YORKE: Are you going to do theater again?

CUMBERBATCH: There are plans afoot in the not-too-distant future, but not this year.

YORKE: Do you write? I’ve got a feeling you write, but don’t show it to anyone.

CUMBERBATCH: You’re absolutely right. But I don’t think I could form my writing into scripts or novels. It’s so sporadic.

YORKE: How do you feel about the words you’ve written?

CUMBERBATCH: My writing’s pretty poor. I often think, “Who’s this for?” Sometimes it’s impressions of the day or my life, or it’s fiction. Sometimes it’s about things I want to remember, or I try to write in really awful French.

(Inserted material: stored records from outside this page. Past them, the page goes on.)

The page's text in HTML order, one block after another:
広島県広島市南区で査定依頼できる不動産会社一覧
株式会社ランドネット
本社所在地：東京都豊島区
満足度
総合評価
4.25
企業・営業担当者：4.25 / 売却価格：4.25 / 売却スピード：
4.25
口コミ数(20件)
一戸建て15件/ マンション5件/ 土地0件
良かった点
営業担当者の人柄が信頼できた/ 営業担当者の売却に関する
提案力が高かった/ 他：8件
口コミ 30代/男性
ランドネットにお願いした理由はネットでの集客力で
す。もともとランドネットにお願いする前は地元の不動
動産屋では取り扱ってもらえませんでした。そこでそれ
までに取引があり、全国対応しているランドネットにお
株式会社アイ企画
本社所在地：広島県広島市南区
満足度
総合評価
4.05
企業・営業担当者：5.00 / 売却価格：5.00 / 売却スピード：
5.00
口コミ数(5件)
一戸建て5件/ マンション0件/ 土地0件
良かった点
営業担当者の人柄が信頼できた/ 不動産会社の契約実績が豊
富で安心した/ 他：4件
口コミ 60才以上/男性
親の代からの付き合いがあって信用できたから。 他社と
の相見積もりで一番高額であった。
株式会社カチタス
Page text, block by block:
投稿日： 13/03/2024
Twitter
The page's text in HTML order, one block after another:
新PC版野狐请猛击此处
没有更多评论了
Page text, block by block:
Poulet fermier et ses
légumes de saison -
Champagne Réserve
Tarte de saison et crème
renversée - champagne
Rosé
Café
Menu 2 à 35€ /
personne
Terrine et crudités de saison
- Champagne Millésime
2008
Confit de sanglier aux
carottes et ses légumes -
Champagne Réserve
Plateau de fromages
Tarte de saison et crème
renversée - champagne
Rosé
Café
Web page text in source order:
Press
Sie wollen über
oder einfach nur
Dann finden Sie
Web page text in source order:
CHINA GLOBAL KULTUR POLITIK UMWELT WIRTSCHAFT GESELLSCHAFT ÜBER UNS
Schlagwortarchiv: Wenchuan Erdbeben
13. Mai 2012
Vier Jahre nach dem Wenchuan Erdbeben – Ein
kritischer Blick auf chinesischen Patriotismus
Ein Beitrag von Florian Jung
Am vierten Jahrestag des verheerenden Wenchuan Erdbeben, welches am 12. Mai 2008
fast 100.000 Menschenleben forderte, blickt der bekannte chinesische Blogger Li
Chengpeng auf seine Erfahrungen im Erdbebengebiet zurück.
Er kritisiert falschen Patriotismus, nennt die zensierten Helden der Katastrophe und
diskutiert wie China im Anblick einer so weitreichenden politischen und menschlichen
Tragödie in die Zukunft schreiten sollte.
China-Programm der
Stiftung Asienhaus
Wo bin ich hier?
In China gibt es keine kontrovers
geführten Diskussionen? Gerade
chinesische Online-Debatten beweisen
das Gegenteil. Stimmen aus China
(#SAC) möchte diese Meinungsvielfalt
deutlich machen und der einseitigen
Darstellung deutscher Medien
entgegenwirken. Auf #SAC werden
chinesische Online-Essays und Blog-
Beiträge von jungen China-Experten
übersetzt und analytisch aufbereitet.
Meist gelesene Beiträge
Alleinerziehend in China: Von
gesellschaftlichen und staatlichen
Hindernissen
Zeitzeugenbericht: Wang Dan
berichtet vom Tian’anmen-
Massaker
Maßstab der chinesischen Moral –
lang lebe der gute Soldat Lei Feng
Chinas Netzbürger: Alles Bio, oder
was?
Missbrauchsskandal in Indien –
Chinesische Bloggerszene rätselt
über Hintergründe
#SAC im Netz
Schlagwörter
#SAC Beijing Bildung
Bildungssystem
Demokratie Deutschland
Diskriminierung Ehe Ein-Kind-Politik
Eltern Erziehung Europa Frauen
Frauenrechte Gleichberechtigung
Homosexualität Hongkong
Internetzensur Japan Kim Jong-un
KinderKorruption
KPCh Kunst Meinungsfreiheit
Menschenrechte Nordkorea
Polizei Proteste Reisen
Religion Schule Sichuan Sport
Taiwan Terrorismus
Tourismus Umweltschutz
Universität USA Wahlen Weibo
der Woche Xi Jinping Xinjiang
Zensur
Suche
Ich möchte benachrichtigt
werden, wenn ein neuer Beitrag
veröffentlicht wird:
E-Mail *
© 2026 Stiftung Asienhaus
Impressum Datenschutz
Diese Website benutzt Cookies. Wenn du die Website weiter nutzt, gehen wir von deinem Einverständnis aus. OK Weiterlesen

YORKE: Are you good at French?

CUMBERBATCH: No, not at all. But it’s one of my ambitions. I’d like to be able to dream one day in French. Italian and French are the two languages that I’d like to know.

CUMBERBATCH: What’s “kisses” in Italian? I can’t remember.

YORKE: Baci, baci.

CUMBERBATCH: Baci, baci.

YORKE: Baci, Cumberbatch-y.

CUMBERBATCH: This is very Just Seventeen. Please don’t use that.

YORKE: Can you imagine ending on that?

 

THOM YORKE IS THE FRONTMAN FOR THE LEGENDARY ROCK BAND RADIOHEAD. HE RECENTLY COMPOSED THE SCORE FOR THE REMAKE OF THE HORROR FILM SUSPIRIA, DUE OUT NEXT YEAR.